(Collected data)
----

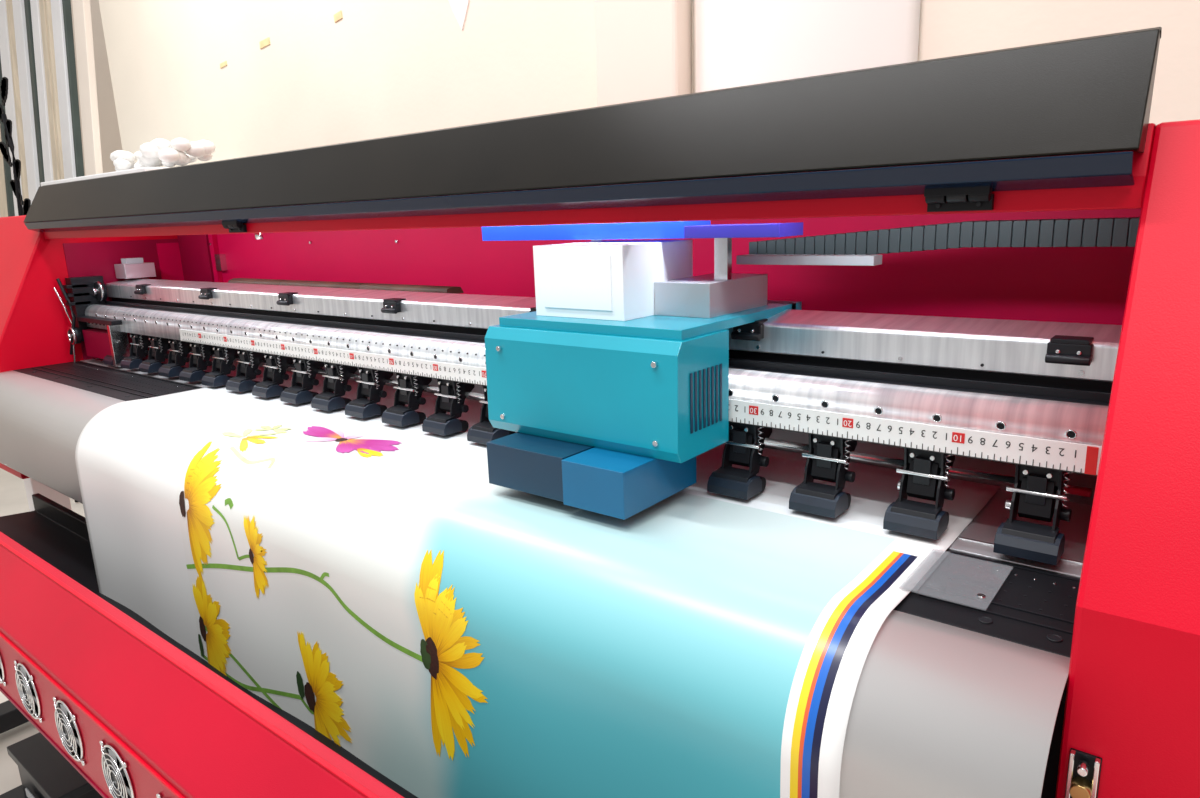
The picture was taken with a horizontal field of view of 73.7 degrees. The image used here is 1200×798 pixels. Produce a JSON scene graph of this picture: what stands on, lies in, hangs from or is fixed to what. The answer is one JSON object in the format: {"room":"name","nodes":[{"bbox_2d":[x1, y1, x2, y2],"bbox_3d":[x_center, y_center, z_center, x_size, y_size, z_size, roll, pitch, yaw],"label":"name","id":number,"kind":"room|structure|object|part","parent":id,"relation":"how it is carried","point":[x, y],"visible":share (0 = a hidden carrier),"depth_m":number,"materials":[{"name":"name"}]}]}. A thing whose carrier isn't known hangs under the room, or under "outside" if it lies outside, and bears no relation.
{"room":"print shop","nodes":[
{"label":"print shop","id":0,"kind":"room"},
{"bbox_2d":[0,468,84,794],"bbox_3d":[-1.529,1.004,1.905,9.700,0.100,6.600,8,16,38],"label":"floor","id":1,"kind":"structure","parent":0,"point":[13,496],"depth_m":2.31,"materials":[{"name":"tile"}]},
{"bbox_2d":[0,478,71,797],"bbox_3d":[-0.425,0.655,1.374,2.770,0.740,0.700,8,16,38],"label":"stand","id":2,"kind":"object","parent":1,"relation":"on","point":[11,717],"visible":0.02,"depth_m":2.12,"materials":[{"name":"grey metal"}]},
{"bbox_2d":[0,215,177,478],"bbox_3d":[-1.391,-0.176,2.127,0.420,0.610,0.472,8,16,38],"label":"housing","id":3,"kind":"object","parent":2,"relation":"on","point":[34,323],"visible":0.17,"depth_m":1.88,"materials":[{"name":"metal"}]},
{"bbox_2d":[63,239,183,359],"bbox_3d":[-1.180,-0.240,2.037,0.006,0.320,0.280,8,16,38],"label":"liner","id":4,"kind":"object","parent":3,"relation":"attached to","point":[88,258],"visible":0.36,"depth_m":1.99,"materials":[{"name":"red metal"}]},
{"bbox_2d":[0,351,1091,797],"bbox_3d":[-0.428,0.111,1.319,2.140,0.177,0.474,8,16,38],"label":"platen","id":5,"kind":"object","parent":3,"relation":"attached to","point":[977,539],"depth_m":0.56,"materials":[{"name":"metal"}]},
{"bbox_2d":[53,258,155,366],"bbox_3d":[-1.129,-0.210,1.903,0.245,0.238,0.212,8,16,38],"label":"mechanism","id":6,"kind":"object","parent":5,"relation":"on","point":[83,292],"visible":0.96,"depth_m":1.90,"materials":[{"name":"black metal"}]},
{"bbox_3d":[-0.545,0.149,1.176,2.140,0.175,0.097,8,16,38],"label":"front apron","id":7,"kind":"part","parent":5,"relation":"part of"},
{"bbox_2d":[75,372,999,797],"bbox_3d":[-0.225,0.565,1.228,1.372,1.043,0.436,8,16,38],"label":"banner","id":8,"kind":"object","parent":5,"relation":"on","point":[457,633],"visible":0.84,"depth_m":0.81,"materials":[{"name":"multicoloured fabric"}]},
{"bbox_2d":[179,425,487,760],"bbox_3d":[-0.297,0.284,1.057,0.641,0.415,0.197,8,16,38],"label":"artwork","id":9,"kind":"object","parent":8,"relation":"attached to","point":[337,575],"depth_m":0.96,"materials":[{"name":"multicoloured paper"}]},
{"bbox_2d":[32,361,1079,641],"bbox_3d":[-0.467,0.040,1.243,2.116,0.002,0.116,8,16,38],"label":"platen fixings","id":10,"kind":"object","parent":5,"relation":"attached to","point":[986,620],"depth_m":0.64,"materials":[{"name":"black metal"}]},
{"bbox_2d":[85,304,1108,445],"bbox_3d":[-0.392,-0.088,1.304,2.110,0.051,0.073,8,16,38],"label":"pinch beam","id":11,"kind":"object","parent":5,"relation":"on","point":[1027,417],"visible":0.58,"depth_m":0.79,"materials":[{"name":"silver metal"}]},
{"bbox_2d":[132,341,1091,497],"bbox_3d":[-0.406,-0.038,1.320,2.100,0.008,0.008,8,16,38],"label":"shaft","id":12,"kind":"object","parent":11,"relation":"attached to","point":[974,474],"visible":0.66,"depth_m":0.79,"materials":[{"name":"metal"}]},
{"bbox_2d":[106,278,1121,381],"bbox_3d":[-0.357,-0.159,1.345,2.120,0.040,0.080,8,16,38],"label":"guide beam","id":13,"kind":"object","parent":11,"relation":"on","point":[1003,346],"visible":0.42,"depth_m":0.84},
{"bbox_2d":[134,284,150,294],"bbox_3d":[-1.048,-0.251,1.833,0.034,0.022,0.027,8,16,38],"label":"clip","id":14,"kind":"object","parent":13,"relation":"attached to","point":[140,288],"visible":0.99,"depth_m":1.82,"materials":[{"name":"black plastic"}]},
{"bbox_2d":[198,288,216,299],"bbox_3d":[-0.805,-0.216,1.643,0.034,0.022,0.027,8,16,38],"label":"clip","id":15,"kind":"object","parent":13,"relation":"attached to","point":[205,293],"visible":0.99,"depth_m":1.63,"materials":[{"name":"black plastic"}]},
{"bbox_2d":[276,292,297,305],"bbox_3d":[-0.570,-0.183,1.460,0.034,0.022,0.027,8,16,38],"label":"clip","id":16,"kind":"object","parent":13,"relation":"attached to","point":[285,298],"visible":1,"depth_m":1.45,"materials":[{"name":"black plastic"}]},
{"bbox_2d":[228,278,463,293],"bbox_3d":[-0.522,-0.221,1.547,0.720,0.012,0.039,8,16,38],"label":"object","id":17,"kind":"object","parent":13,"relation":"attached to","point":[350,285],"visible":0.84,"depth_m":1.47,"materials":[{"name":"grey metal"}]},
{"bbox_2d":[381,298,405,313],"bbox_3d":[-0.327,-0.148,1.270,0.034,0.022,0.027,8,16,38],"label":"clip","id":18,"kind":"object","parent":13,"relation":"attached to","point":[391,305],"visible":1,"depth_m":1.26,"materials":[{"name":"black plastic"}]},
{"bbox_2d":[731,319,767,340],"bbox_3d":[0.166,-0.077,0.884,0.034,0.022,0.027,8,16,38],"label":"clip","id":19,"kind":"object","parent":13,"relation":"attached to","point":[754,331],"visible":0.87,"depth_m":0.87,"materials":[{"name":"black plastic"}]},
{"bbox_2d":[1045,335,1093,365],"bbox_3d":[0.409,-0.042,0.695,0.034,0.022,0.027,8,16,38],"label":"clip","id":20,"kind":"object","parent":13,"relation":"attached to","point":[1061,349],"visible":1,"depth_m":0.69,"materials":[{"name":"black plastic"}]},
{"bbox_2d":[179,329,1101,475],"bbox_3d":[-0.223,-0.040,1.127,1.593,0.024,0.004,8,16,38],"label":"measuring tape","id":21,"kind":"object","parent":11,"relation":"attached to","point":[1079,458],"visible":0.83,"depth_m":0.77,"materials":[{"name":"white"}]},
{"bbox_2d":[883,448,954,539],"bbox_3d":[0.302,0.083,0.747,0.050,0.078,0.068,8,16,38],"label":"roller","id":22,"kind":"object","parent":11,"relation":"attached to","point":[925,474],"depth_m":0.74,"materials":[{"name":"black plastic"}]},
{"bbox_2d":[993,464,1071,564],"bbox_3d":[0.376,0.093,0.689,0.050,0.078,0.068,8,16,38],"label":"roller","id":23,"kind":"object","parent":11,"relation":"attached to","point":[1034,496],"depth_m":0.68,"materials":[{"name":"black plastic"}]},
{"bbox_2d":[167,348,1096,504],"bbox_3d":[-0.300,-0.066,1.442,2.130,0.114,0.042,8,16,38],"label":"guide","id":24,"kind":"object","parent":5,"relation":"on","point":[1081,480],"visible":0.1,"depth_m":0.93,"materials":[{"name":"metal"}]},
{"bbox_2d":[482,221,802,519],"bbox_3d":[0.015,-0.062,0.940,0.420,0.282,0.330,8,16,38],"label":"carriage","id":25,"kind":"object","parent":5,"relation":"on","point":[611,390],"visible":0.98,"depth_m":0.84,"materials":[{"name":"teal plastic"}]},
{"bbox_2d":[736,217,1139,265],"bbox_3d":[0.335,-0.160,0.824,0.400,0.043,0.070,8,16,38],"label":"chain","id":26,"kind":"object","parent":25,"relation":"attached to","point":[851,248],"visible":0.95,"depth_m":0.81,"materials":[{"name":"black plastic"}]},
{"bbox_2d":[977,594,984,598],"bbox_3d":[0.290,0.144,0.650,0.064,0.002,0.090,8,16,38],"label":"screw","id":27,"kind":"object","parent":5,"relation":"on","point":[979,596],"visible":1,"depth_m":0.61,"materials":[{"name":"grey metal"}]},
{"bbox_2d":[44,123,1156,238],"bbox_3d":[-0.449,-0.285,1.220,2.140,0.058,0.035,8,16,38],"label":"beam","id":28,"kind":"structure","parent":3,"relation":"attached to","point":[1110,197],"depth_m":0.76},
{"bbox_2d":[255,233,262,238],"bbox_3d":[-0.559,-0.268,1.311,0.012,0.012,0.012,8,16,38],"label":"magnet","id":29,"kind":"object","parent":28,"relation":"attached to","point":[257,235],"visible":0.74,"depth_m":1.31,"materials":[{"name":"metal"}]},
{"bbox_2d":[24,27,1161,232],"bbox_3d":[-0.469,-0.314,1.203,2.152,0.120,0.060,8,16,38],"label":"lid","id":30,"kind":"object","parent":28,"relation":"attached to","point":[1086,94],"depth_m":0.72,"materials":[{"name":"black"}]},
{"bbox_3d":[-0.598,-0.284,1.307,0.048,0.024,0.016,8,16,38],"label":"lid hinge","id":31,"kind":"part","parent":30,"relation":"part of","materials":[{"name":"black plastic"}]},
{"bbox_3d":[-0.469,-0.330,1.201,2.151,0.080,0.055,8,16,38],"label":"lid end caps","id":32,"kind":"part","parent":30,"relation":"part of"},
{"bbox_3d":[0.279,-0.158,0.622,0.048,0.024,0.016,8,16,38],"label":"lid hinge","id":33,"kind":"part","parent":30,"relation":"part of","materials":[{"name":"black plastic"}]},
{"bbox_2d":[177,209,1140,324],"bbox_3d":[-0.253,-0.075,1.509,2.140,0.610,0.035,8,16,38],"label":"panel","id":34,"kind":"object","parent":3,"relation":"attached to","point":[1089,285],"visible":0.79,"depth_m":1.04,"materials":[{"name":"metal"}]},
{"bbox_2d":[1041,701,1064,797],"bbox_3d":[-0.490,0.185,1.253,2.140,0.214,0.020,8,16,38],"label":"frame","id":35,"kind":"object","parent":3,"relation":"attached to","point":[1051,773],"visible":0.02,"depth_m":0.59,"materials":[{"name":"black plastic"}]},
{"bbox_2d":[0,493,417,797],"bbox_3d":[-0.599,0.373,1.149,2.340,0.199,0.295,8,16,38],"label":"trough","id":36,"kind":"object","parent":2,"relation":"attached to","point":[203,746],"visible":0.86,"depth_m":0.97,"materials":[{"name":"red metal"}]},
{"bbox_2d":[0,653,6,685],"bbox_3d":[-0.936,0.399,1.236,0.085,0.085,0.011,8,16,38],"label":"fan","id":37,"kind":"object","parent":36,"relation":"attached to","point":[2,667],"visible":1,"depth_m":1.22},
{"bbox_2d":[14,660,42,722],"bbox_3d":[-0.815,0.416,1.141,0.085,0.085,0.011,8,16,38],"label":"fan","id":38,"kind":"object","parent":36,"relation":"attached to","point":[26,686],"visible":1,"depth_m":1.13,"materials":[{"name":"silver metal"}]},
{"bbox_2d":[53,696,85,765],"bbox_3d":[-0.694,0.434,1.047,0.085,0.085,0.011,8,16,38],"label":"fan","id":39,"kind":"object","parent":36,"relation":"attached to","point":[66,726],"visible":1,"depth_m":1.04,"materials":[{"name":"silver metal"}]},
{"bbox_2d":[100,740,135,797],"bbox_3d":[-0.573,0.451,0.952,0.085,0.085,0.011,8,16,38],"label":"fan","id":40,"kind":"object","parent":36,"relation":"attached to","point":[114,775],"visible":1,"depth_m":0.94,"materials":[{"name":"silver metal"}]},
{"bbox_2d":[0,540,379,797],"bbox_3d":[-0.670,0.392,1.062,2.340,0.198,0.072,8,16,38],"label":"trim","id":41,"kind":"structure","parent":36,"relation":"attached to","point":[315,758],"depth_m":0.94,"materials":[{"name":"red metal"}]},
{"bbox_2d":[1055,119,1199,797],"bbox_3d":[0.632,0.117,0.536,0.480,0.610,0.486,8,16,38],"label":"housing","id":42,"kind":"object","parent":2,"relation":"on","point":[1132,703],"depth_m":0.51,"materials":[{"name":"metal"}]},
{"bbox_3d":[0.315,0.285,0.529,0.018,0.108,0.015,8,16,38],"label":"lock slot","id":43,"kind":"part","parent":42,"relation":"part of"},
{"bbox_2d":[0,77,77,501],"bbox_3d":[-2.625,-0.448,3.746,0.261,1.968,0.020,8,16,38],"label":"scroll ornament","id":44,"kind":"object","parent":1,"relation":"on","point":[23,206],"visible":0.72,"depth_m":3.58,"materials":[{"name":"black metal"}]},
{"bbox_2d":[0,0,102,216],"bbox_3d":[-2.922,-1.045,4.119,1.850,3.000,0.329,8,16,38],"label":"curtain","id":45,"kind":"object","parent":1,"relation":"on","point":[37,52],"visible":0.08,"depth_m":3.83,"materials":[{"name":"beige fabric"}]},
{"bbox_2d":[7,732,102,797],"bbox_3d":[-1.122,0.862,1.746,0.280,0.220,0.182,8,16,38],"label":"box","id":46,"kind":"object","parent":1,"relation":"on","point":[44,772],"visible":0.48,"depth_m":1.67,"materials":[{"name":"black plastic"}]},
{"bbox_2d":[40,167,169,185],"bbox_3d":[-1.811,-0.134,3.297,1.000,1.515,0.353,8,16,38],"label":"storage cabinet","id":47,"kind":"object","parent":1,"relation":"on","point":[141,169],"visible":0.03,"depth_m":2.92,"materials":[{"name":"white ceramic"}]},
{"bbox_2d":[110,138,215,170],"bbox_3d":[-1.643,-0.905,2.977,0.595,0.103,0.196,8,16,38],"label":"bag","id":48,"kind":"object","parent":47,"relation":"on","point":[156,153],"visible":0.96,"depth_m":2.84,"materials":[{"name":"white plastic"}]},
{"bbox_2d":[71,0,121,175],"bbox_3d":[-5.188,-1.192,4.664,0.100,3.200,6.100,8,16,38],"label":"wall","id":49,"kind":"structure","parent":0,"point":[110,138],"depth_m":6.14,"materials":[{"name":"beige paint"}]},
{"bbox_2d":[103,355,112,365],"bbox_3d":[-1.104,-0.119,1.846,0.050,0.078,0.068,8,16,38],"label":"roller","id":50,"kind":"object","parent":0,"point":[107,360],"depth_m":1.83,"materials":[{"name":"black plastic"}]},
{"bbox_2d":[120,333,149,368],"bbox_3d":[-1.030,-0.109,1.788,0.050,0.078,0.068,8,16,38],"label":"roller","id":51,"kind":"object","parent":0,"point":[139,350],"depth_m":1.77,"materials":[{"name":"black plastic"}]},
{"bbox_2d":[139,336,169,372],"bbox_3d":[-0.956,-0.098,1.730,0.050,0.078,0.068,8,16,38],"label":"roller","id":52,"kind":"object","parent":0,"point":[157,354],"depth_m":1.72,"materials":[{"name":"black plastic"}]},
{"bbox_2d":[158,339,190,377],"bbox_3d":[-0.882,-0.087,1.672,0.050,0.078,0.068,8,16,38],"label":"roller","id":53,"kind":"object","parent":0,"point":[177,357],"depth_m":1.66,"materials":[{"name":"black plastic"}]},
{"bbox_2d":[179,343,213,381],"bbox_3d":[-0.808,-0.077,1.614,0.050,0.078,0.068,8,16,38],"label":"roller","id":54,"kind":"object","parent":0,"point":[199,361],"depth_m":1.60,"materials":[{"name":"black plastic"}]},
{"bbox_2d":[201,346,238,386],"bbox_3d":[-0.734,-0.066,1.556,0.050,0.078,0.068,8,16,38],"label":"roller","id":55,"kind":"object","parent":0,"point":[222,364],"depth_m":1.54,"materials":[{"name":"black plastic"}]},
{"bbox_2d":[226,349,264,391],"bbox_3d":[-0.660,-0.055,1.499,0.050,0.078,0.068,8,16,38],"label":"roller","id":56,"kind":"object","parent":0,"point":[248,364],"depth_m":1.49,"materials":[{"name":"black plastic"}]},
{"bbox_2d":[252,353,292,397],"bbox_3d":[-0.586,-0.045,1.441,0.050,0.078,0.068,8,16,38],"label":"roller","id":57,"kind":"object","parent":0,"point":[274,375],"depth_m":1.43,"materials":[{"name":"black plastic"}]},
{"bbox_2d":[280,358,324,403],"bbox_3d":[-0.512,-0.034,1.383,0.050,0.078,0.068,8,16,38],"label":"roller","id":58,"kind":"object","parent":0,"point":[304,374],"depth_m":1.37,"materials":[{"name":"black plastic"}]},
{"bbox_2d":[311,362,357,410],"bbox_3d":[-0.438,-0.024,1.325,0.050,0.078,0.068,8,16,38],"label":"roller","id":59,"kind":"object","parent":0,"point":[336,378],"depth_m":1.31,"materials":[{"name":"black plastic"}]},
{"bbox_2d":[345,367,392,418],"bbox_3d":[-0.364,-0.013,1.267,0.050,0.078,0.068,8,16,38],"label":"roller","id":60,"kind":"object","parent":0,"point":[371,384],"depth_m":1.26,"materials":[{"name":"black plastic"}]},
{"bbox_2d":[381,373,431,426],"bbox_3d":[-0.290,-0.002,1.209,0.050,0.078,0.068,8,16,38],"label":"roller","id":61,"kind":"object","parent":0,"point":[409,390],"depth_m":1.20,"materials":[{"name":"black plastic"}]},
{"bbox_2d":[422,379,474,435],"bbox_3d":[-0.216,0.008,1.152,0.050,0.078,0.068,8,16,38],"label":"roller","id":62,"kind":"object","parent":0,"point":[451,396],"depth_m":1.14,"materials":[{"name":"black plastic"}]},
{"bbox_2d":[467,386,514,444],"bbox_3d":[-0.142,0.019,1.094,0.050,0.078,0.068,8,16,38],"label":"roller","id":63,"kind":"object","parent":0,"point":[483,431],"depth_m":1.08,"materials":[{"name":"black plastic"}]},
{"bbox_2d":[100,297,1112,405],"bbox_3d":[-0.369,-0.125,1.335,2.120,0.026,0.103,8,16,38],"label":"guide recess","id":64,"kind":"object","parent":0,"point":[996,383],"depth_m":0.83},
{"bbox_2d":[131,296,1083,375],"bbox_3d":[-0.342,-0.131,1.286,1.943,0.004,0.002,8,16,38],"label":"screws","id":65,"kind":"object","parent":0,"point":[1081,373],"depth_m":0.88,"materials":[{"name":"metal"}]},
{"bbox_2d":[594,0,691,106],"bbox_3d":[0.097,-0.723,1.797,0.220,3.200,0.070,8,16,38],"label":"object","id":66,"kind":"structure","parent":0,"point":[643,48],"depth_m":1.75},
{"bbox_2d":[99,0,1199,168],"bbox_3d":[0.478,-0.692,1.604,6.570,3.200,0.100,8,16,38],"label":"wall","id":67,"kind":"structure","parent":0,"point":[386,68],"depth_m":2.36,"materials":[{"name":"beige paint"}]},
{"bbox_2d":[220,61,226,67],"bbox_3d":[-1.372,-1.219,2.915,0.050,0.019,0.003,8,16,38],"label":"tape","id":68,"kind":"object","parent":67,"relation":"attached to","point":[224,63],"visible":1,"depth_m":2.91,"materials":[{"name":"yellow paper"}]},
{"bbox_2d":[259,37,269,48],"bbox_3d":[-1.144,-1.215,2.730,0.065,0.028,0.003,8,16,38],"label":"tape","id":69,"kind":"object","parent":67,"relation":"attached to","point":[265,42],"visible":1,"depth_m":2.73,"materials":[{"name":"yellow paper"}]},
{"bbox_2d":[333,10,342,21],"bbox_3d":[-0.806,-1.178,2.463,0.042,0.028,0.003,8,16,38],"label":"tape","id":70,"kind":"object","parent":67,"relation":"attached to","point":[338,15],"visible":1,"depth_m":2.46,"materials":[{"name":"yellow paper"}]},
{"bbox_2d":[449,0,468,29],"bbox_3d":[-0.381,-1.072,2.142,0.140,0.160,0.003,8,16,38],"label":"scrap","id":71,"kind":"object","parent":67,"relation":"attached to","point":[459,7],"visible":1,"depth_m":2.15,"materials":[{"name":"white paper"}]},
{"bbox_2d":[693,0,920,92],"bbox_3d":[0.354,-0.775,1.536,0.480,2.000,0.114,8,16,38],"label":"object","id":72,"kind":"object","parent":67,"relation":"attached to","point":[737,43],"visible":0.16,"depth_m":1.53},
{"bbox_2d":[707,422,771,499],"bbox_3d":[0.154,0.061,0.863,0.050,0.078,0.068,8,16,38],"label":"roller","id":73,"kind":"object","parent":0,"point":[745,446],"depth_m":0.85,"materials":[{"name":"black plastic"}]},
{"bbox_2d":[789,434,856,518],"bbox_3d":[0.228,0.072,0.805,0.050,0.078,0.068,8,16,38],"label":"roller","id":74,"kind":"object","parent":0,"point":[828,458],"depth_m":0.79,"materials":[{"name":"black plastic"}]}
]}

----

Your task is to copy each line of the entries that includes the word "print".

* [Response area]
{"room":"print shop","nodes":[
{"label":"print shop","id":0,"kind":"room"},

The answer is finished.